Boffa Miskell consultants worked closely with the Department of Conservation, Gisborne District Council and Ngāti Oneone representatives in the initiative to recognise and acknowledge the voyaging traditions of both cultures as they navigated the Pacific.
Puhi Kai Iti/Cook Landing Site National Historic Reserve commemorates the first landing place of James Cook in New Zealand in 1769. The site is believed to be within a short distance of the actual landing site, and not far from Te Toka a Taiau where the first significant meeting between Māori and Europeans took place.
Though the project has its genesis in the 250th Anniversary of Cook’s arrival, the redeveloped space represents 1000 years of navigation and settlement in Turanganui-a-Kiwa Gisborne with sculpture and storytelling that acknowledges the ancestor Maia who landed at Tawararo (Kaiti Beach) and settled at the site, through to the landing of Cook at the same site 750 years later.
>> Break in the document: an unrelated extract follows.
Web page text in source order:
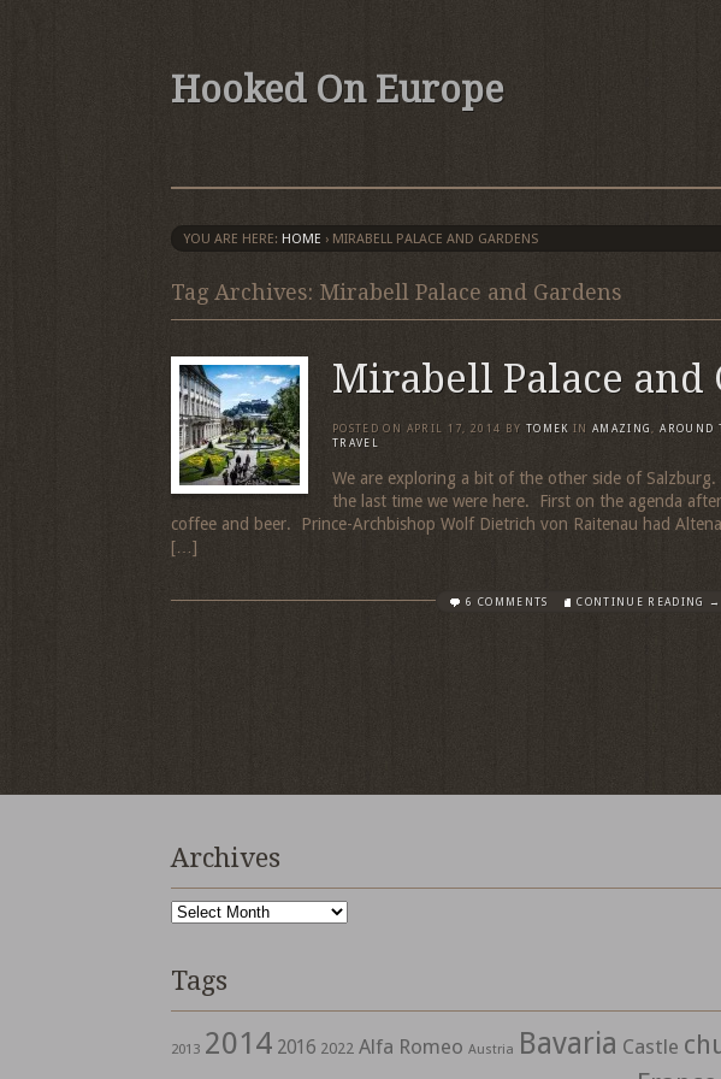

These legendary Māori and European explorers were each leaders of their time, demonstrating great intelligence and bravery in their feats.
The judges’ citation noted: “This project beautifully details and integrates strong and complex cultural narratives, responding to a historically significant site and brief. Employing the power of landscape, materiality and craft — both traditional and contemporary — it sensitively recrafts the narrative of the significance of this site.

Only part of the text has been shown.